Items listed in a dataset:
<<<<

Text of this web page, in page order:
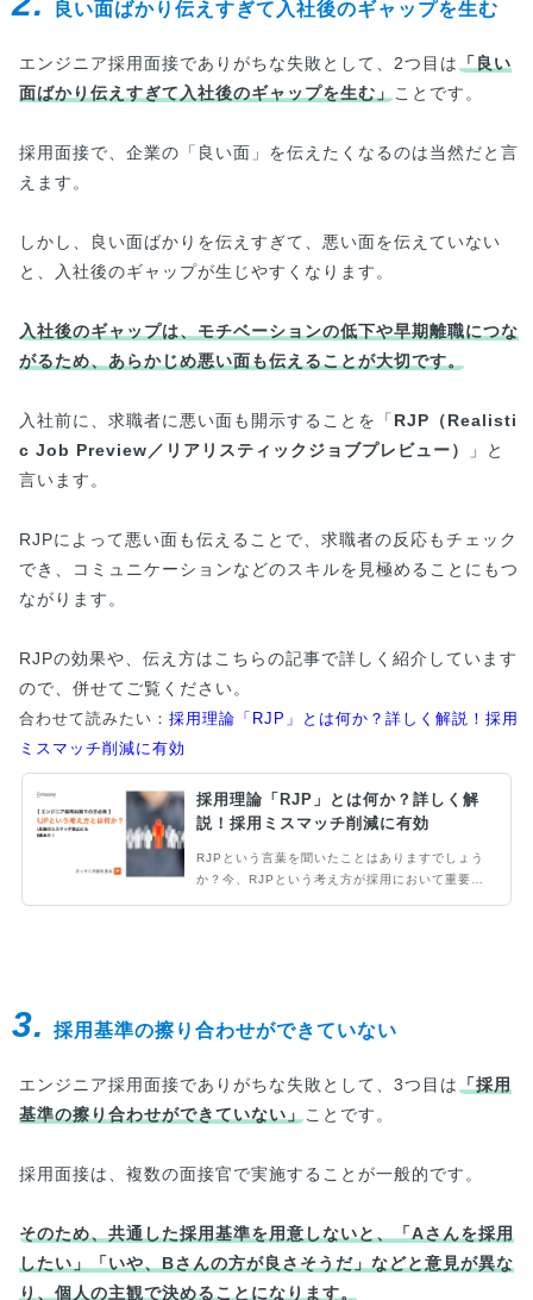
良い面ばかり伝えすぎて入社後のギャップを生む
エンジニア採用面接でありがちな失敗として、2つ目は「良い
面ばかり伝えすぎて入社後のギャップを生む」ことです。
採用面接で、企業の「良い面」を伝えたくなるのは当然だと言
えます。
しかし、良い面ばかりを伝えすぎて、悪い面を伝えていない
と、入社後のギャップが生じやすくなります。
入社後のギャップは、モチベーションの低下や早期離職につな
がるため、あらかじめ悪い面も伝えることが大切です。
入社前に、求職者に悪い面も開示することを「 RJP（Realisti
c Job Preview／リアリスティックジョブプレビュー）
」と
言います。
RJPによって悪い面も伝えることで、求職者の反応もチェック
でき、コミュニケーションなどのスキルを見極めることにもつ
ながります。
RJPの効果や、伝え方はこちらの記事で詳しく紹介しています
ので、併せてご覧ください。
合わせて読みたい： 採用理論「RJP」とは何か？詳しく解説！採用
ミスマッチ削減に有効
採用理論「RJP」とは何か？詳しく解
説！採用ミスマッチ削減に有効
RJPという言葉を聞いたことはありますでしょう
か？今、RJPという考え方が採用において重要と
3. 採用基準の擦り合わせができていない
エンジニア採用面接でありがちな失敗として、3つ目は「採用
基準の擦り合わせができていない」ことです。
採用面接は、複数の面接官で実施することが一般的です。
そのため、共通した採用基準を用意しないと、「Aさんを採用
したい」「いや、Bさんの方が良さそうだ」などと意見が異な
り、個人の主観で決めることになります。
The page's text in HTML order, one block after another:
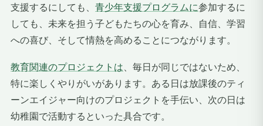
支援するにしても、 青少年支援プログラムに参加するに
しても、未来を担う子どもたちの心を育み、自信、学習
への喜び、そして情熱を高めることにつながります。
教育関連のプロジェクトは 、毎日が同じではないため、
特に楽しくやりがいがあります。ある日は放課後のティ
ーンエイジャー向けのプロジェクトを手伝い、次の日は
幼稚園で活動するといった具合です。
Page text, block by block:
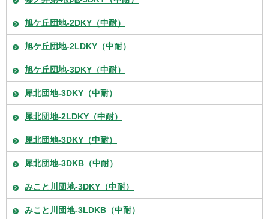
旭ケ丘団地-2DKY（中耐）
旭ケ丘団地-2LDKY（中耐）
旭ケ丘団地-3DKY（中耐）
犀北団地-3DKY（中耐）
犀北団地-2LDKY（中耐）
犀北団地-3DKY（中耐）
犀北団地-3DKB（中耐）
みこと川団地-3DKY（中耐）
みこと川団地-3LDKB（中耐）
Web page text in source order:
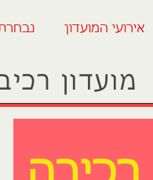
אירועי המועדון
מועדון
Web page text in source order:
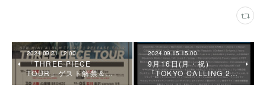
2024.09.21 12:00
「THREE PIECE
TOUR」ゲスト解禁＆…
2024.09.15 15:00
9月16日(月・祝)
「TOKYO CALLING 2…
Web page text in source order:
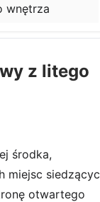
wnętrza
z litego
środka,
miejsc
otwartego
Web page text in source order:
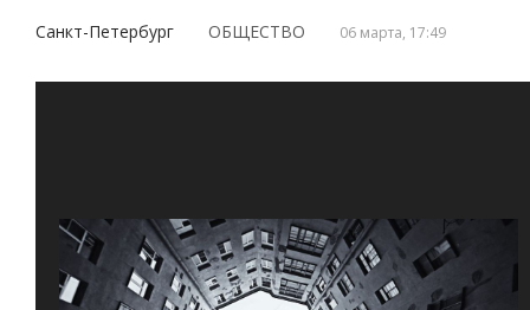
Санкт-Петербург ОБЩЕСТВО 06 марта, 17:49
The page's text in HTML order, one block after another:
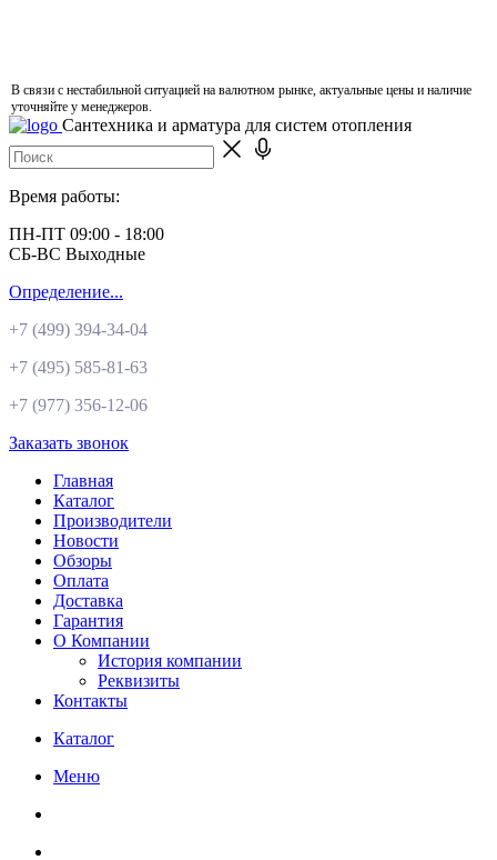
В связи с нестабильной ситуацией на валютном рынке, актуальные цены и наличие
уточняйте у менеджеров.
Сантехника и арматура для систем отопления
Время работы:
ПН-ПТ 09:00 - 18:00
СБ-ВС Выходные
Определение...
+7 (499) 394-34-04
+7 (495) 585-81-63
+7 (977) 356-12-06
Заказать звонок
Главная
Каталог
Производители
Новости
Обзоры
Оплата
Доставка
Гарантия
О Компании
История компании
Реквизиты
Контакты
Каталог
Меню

>>>>

* [What the task requires] Omit the pictures, then set down all the remaining data exactly as given.

* [Response to the exercise]
Text of this web page, in page order:
良い面ばかり伝えすぎて入社後のギャップを生む
エンジニア採用面接でありがちな失敗として、2つ目は「良い
面ばかり伝えすぎて入社後のギャップを生む」ことです。
採用面接で、企業の「良い面」を伝えたくなるのは当然だと言
えます。
しかし、良い面ばかりを伝えすぎて、悪い面を伝えていない
と、入社後のギャップが生じやすくなります。
入社後のギャップは、モチベーションの低下や早期離職につな
がるため、あらかじめ悪い面も伝えることが大切です。
入社前に、求職者に悪い面も開示することを「 RJP（Realisti
c Job Preview／リアリスティックジョブプレビュー）
」と
言います。
RJPによって悪い面も伝えることで、求職者の反応もチェック
でき、コミュニケーションなどのスキルを見極めることにもつ
ながります。
RJPの効果や、伝え方はこちらの記事で詳しく紹介しています
ので、併せてご覧ください。
合わせて読みたい： 採用理論「RJP」とは何か？詳しく解説！採用
ミスマッチ削減に有効
採用理論「RJP」とは何か？詳しく解
説！採用ミスマッチ削減に有効
RJPという言葉を聞いたことはありますでしょう
か？今、RJPという考え方が採用において重要と
3. 採用基準の擦り合わせができていない
エンジニア採用面接でありがちな失敗として、3つ目は「採用
基準の擦り合わせができていない」ことです。
採用面接は、複数の面接官で実施することが一般的です。
そのため、共通した採用基準を用意しないと、「Aさんを採用
したい」「いや、Bさんの方が良さそうだ」などと意見が異な
り、個人の主観で決めることになります。
The page's text in HTML order, one block after another:
支援するにしても、 青少年支援プログラムに参加するに
しても、未来を担う子どもたちの心を育み、自信、学習
への喜び、そして情熱を高めることにつながります。
教育関連のプロジェクトは 、毎日が同じではないため、
特に楽しくやりがいがあります。ある日は放課後のティ
ーンエイジャー向けのプロジェクトを手伝い、次の日は
幼稚園で活動するといった具合です。
Page text, block by block:
旭ケ丘団地-2DKY（中耐）
旭ケ丘団地-2LDKY（中耐）
旭ケ丘団地-3DKY（中耐）
犀北団地-3DKY（中耐）
犀北団地-2LDKY（中耐）
犀北団地-3DKY（中耐）
犀北団地-3DKB（中耐）
みこと川団地-3DKY（中耐）
みこと川団地-3LDKB（中耐）
Web page text in source order:
אירועי המועדון
מועדון
Web page text in source order:
2024.09.21 12:00
「THREE PIECE
TOUR」ゲスト解禁＆…
2024.09.15 15:00
9月16日(月・祝)
「TOKYO CALLING 2…
Web page text in source order:
wnętrza
z litego
środka,
miejsc
otwartego
Web page text in source order:
Санкт-Петербург ОБЩЕСТВО 06 марта, 17:49
The page's text in HTML order, one block after another:
В связи с нестабильной ситуацией на валютном рынке, актуальные цены и наличие
уточняйте у менеджеров.
Сантехника и арматура для систем отопления
Время работы:
ПН-ПТ 09:00 - 18:00
СБ-ВС Выходные
Определение...
+7 (499) 394-34-04
+7 (495) 585-81-63
+7 (977) 356-12-06
Заказать звонок
Главная
Каталог
Производители
Новости
Обзоры
Оплата
Доставка
Гарантия
О Компании
История компании
Реквизиты
Контакты
Каталог
Меню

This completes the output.